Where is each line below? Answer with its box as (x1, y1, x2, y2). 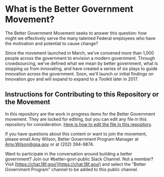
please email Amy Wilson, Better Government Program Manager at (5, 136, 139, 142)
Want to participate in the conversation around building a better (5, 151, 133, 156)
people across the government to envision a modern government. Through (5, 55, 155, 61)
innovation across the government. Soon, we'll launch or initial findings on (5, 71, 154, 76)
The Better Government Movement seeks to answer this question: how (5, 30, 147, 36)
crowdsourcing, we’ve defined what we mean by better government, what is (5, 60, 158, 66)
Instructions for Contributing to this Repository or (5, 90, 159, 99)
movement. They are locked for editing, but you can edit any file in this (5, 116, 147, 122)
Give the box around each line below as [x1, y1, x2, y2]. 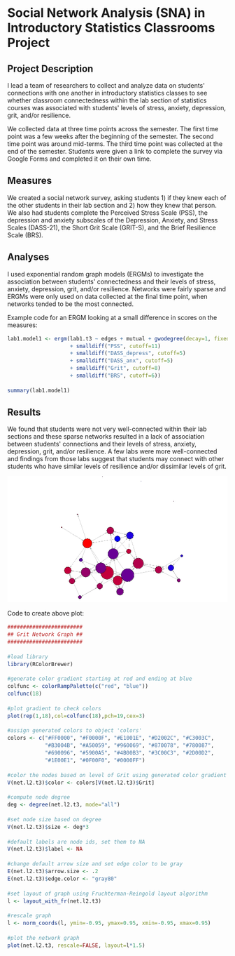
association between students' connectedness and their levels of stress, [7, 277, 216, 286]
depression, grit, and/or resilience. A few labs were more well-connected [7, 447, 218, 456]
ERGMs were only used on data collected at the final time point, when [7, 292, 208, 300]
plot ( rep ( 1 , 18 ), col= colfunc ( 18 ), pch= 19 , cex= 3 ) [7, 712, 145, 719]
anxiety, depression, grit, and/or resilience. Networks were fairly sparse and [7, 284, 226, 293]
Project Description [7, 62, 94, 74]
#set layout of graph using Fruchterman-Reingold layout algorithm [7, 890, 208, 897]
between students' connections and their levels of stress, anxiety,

:::

- _Task details_: Using the data above, return each line that includes the word "were".

- _Finished task_:
depression, grit, and/or resilience. A few labs were more well-connected [7, 447, 218, 456]
ERGMs were only used on data collected at the final time point, when [7, 292, 208, 300]
anxiety, depression, grit, and/or resilience. Networks were fairly sparse and [7, 284, 226, 293]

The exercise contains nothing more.